Kuebler's team was asked to look at the emergency room and the patients who visit it more than ten times a year. The data revealed that there was a problem among the Medicaid population: they were frequently using ER and ambulance services inappropriately for stomachaches, headaches, fever.
"It kind of spiraled and spiraled, and the next thing you know, it was a local news story, using the data that we pulled from Tableau," said Kuebler. "And when they did the news story, they made it sound like there was this great research project and the team digging for months. And it was really just a one-day project."
It's endless, the types of things we can look at.
Finding efficiencies & staying competitive
Kuebler also uses Tableau to manage resource utilizations: who's using what supplies and how much those supplies cost.
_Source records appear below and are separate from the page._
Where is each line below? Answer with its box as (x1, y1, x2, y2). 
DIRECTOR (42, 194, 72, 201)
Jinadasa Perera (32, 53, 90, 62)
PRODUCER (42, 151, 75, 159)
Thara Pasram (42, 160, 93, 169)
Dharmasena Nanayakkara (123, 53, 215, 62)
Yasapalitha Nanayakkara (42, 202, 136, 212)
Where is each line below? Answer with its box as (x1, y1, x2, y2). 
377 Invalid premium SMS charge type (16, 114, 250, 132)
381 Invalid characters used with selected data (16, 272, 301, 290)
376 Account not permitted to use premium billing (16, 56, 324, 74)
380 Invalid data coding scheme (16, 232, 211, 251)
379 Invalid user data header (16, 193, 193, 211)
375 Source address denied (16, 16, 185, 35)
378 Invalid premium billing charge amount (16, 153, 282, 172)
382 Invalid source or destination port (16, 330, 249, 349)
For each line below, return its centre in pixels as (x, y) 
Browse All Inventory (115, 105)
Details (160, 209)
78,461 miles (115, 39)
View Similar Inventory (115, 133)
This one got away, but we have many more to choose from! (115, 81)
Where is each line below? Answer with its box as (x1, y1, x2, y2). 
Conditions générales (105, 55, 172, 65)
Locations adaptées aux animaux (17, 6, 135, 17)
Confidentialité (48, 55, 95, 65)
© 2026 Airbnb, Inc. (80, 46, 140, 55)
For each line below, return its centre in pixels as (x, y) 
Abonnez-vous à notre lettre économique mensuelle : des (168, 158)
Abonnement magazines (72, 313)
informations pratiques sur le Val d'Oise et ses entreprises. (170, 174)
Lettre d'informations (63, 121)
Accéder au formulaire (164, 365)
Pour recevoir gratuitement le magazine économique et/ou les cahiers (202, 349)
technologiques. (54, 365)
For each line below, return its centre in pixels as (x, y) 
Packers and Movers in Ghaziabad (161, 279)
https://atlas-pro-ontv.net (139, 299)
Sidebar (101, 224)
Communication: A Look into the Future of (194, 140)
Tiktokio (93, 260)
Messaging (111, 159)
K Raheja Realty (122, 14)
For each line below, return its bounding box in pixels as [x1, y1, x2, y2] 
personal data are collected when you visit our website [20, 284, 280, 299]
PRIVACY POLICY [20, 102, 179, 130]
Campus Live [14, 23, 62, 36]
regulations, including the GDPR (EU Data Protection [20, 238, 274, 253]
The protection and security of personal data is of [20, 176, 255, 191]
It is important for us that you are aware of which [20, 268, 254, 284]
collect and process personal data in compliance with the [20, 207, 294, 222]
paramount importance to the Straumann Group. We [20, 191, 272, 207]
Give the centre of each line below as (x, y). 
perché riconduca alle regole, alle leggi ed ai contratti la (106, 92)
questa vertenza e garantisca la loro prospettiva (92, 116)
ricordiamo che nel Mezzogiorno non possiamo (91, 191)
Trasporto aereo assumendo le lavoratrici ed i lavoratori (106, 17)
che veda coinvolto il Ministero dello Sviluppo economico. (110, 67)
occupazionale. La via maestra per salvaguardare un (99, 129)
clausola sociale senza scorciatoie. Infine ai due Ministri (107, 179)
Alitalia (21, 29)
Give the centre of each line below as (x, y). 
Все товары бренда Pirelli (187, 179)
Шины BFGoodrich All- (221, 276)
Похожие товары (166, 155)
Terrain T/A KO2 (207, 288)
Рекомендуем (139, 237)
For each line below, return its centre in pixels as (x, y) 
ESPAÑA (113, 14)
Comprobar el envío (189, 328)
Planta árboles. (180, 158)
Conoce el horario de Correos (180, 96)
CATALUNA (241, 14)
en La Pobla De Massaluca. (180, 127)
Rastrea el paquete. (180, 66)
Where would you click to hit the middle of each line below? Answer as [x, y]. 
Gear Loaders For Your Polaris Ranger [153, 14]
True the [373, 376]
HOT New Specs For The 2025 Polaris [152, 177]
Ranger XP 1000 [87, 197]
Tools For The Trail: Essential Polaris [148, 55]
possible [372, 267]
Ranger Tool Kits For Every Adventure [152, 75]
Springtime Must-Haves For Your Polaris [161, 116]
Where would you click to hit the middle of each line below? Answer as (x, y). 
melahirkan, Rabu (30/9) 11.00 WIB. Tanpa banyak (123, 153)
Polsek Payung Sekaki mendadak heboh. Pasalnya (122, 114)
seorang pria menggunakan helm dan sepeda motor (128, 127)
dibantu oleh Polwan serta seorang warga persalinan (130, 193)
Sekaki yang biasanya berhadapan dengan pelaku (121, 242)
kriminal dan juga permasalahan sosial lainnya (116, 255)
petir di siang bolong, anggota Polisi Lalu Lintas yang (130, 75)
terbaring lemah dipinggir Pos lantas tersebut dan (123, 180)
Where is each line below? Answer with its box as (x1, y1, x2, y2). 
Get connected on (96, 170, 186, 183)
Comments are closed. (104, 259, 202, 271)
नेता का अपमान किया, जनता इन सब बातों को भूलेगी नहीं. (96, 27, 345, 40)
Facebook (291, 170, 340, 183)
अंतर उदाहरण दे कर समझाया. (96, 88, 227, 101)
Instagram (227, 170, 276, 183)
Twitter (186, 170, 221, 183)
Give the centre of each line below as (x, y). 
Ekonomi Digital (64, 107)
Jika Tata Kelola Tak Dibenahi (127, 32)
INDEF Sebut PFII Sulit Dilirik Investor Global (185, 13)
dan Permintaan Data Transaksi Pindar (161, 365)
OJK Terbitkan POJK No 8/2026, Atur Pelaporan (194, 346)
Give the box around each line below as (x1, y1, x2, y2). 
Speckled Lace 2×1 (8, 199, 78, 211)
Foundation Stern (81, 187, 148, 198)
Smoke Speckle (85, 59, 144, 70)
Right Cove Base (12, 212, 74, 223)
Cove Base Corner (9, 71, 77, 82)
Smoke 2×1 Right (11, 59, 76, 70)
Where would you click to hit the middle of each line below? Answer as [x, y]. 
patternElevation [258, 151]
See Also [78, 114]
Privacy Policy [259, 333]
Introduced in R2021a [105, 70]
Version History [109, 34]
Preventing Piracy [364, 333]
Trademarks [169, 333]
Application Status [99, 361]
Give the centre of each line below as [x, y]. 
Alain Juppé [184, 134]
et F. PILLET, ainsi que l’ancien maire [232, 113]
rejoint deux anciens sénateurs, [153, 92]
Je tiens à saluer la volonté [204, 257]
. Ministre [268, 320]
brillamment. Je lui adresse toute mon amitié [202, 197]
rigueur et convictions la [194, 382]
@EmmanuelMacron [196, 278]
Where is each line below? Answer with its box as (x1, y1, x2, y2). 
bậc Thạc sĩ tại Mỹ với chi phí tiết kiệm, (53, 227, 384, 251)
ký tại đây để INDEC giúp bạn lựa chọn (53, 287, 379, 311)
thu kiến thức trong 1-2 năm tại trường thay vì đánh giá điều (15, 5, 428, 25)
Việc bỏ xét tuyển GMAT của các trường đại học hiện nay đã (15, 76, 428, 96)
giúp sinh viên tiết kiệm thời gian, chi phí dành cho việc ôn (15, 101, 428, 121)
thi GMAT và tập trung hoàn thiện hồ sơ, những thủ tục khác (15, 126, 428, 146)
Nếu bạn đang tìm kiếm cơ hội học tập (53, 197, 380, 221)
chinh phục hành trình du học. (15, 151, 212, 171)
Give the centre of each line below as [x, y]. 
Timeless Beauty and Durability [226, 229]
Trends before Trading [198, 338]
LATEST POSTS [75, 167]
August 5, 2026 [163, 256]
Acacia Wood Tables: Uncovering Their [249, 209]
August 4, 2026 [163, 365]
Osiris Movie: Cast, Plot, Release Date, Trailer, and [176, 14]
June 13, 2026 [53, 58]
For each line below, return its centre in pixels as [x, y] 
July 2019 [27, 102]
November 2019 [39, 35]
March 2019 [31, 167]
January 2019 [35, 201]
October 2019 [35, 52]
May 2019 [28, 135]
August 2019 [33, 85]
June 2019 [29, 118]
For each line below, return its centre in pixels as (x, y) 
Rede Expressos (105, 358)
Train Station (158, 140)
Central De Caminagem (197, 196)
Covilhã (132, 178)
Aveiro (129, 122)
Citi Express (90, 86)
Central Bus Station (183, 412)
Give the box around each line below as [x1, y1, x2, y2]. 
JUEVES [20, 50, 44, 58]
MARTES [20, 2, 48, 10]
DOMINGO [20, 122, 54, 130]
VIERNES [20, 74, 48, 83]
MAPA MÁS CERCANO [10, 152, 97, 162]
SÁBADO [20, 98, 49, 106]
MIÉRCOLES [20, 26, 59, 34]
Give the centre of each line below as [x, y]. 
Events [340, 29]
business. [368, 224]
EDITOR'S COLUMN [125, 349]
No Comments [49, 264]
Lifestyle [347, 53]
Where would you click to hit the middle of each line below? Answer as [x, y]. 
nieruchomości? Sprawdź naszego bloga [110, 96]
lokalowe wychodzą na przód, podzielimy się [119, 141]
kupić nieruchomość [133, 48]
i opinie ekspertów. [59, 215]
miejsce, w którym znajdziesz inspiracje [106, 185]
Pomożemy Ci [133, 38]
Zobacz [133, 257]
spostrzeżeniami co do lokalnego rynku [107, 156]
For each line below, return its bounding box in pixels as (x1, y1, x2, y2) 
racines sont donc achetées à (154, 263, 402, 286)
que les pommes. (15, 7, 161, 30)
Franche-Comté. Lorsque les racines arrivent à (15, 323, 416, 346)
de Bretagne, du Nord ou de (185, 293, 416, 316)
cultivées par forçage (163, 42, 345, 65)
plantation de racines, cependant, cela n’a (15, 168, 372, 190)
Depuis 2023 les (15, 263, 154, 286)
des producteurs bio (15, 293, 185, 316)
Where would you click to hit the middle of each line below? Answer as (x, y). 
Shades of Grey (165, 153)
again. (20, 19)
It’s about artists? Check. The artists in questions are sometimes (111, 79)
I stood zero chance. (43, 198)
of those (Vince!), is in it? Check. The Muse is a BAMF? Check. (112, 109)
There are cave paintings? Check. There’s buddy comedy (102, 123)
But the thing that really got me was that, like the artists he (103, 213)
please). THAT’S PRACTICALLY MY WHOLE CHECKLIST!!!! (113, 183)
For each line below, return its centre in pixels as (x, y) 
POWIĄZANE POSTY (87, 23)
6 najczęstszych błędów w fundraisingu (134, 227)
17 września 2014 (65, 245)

This ultimately leads to efficiency and standardization across the system, something she said could previously not be done internally.
"It's fairly easy to do using Tableau and working with managers and doctors, and this is something that prior to us instituting our BI department, we'd have to contract out with health care consultants, to take a look at this stuff and pull our data."
Just like any competitive enterprise, a health care system also needs to gauge the marketplace. Kaleida uses Tableau to compare itself to other hospitals across the country, looking at the length of patient stay, hospital practices, market share and partnerships with doctors. "It's endless, the types of things we can look at," said Kuebler. "I could go on forever about this product. It's made my life a whole lot easier."
The difference that makes a difference
These user experiences of Tableau Version 6 illustrate the movement of Tableau from being a BI tool in the traditional sense, to becoming a BI platform that can take responsibility for a large amount of the BI needs of any organization. Technically, the difference is in the architecture. Directconnect leverages existing highly performant data sources. And the in-memory data engine drives the possibilities. The efficient caching and processing capabilities mean that data sets do not need even need to be fully loaded into memory before analysis commences.
But the user is unlikely to know or even care about that. It's speed and scope that they notice. Analysis can be performed at the speed of thought, leveraging more data on less hardware. This is true ad hoc analysis where the user does not have to determine in advance which measures to aggregate or query. The user can explore the data in every one of its dimensions, digging down into detail or summarizing into categories. Almost every form of data visualization is there, available at speed of thought and capable of processing very large data sets.